In Southern California, construction costs have experienced significant fluctuations in recent years. The construction industry in the region has faced a myriad of challenges, including the impact of the pandemic, changes in demand, and supply chain disruptions. These factors have contributed to remarkable shifts in material construction costs. In this post, we’ll delve into the current landscape of construction material costs, examining both the increases and decreases in prices and the factors driving these changes.

Current Construction Material Cost Trends

According to a report from Oxford Economics, prices for key construction materials are expected to continue their downward trajectory in 2023 and 2024. However, they remain significantly higher compared to the pre-pandemic period.

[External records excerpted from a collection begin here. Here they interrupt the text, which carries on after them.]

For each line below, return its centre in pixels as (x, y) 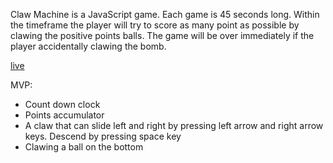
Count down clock (62, 104)
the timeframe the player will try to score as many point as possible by (155, 25)
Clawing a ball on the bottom (84, 147)
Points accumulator (64, 115)
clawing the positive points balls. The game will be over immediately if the (162, 35)
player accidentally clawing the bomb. (88, 46)
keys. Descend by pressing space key (103, 136)
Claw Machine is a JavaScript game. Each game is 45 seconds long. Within (165, 14)
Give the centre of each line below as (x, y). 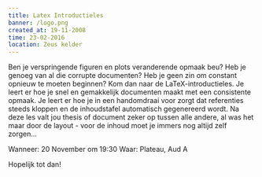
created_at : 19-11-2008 (47, 30)
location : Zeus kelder (45, 45)
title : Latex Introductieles (56, 15)
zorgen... (23, 134)
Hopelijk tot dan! (35, 164)
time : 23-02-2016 (37, 37)
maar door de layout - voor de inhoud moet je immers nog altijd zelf (118, 126)
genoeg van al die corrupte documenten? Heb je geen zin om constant (123, 76)

A construction materials report from construction cost data tracking firm Gordian indicates that approximately 82.5% of construction materials have seen substantial cost increases since 2020. On average, these costs have surged by 19%.

At the peak of post-pandemic growth, building material prices were rising at a staggering annualized rate of 24%. The slowdown in this pace can be attributed to actions by the Federal Reserve to tighten monetary policy and a decrease in demand driven by higher interest rates.

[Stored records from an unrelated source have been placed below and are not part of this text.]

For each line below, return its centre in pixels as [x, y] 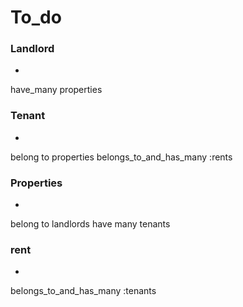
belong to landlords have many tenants [90, 224]
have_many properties [56, 90]
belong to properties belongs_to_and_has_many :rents [121, 157]
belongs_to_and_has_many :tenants [83, 291]
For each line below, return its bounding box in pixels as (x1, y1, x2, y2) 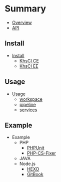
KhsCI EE (19, 63, 38, 69)
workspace (19, 96, 43, 102)
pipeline (19, 101, 36, 107)
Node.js (19, 161, 36, 167)
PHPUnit (26, 145, 44, 151)
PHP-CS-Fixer (26, 150, 56, 156)
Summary (4, 3, 46, 14)
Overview (11, 19, 32, 25)
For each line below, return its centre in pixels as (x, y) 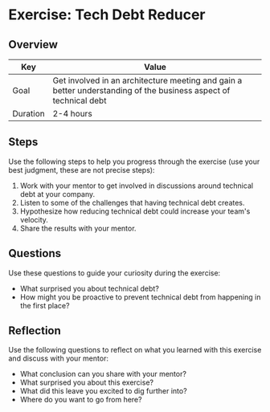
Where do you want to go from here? (81, 400)
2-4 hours (72, 114)
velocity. (34, 219)
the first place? (45, 305)
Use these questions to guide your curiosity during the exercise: (115, 273)
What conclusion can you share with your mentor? (103, 374)
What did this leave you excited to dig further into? (103, 391)
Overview (33, 45)
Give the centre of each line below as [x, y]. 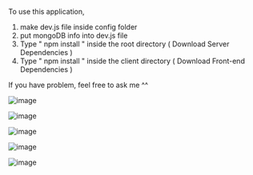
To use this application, [47, 12]
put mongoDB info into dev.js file [74, 36]
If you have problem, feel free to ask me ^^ [78, 85]
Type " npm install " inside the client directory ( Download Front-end [133, 61]
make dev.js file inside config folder [78, 27]
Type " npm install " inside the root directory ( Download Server [124, 44]
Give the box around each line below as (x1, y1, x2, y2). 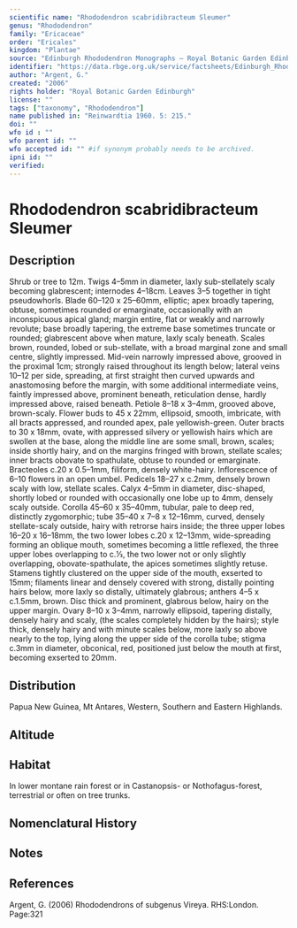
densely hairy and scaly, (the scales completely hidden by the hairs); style (9, 615, 279, 625)
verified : (9, 161, 46, 170)
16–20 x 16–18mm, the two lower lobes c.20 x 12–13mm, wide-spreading (9, 530, 271, 541)
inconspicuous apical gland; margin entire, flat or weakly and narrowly (9, 314, 265, 325)
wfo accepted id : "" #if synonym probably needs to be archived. (9, 144, 255, 153)
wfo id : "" (9, 128, 53, 137)
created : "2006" (9, 79, 69, 88)
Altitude (9, 727, 55, 742)

Key Cost Increases and Decreases

Steel prices have surged by 22%, with concrete and masonry following closely at a 15% increase. Notably, the availability of concrete and masonry materials has decreased.

The cost of electrical conduit has risen by 12%, while insulation costs have increased by 11%. Brick and structural clay tile prices have expanded by nearly 9% over the past year, and the price of copper wire and cable has seen a substantial 40% increase since February 2020.

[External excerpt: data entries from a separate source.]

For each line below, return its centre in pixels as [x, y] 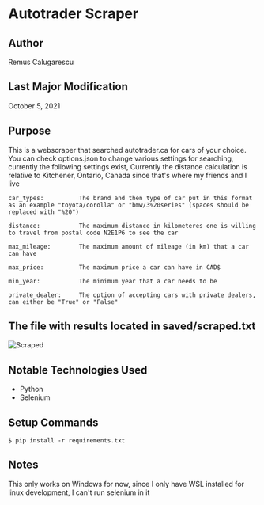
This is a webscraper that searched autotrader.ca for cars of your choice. [127, 150]
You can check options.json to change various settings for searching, [121, 158]
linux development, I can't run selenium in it [79, 492]
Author [26, 43]
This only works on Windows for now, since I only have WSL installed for [126, 484]
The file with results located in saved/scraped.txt [132, 327]
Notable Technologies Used [78, 370]
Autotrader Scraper [74, 14]

On the other hand, there have been significant decreases in costs. Notably, lumber and wood products have dropped by 14.9%, and softwood lumber has experienced a notable decline of 45.1%, although availability has increased. Steel mill products have decreased by 15.1%, and aluminum mill shapes have seen a reduction of 13.0%.

Sharp declines in energy prices have contributed to lower construction costs. Crude Petroleum prices have dropped by 12.8%, with a substantial 19.4% decrease in diesel fuel, and a whopping 55.8% reduction in natural gas costs.

A Look Ahead

Industry experts anticipate continued fluctuations in construction material costs. While most materials are not expected to return to pre-pandemic levels this year, the consensus is that they should stabilize and not experience the dramatic increases seen in recent times.

According to LinkedIn News, material costs are projected to return to the long-term average of 2.7% by 2024. However, prices are expected to be 25% to 28% higher than they would have been compared to a pre-2020 trajectory.

Several factors, including raw material prices, labor shortages, and market demand, will continue to exert modest upward pressure on costs through 2024. Advancements in technology, such as Building Information Modeling (BIM) and prefabrication techniques, are expected to improve project efficiency and reduce waste, ultimately positively impacting construction costs.

By optimizing design, materials, and construction methods, Value Engineering can also help achieve project goals within budgetary constraints.